Proteobench / ProteoBench

ProteoBench is an open and collaborative platform for community-curated benchmarks for proteomics data analysis pipelines. Our goal is to allow a continuous, easy, and controlled comparison of proteomics data analysis workflows.
https://proteobench.readthedocs.io
Apache License 2.0
27 stars 7 forks source link

protein groups parsing for FragPipe #301

Open mlocardpaulet opened 1 month ago

mlocardpaulet commented 1 month ago

I don't think that we parse correctly the ions in FragPipe. In the .toml, I see this:

[mapper]
"Peptide Sequence" = "Sequence"
Protein = "Proteins"
Charge = "Charge"

So do we completely ignore the field Mapped Proteins? In the combined.tsv table, there are two columns that we need to concatenate to get the protein groups: Proteins and Mapped Proteins. If we only consider the Proteins, we only have one accession from the group. This is not what we do for the other pipelines. This clearly overestimates the quantification error because peptide sequences that match several species will be considered in its calculation.

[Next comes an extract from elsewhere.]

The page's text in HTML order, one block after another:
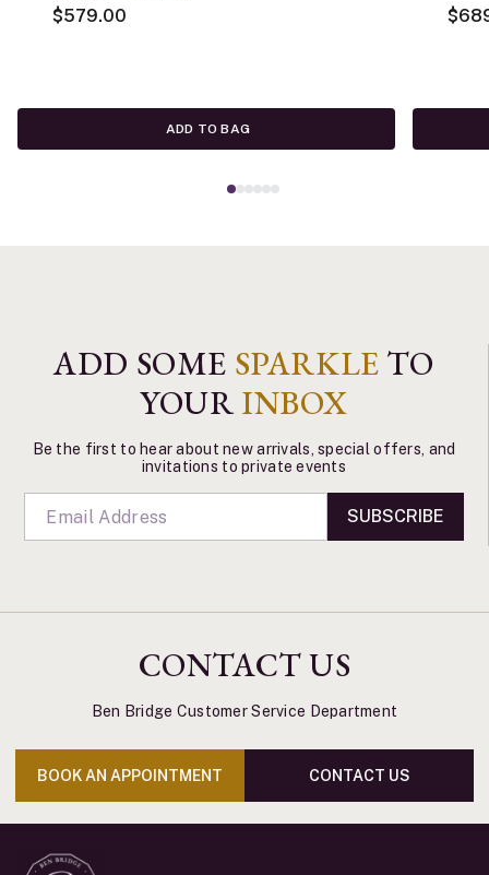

Here is what I get from the FragPipe output file description (https://fragpipe.nesvilab.org/docs/tutorial_fragpipe_outputs.html#combined_iontsv):

Protein protein sequence header corresponding to the identified peptide sequence; this will be the selected razor protein if the peptide maps to multiple proteins (in this case, other mapped proteins are listed in the ‘Mapped Proteins’ column)

So what we need to do is: get the value from the column Proteins, concatenate with the value of Mapped Proteins, and use this as protein group identifyer. @brvpuyve correct me if I am wrong. For information, when there are several accessions in Mapped Proteins, these are separated by ",".

RobbinBouwmeester commented 1 month ago

Can you share the file, that should help us to debug.

brvpuyve commented 1 month ago

@mlocardpaulet you are completely correct! My apologies for not spotting this sooner.